Would you output, exactly as written, the line with "this representation include: easy" and all lines after it to the end of the data below, and no others?

Start of Block

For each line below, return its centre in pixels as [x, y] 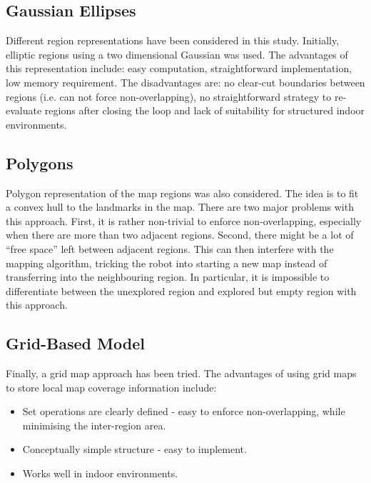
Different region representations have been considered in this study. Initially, [173, 40]
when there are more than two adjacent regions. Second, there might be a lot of [180, 235]
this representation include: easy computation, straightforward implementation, [179, 68]
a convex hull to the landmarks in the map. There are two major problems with [180, 207]
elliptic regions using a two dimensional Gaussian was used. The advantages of [177, 54]
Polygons [40, 163]
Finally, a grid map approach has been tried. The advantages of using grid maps [181, 373]
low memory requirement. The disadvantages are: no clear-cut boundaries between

End of Block

> **Reply to the exercise**
this representation include: easy computation, straightforward implementation, [179, 68]
a convex hull to the landmarks in the map. There are two major problems with [180, 207]
elliptic regions using a two dimensional Gaussian was used. The advantages of [177, 54]
Polygons [40, 163]
Finally, a grid map approach has been tried. The advantages of using grid maps [181, 373]
low memory requirement. The disadvantages are: no clear-cut boundaries between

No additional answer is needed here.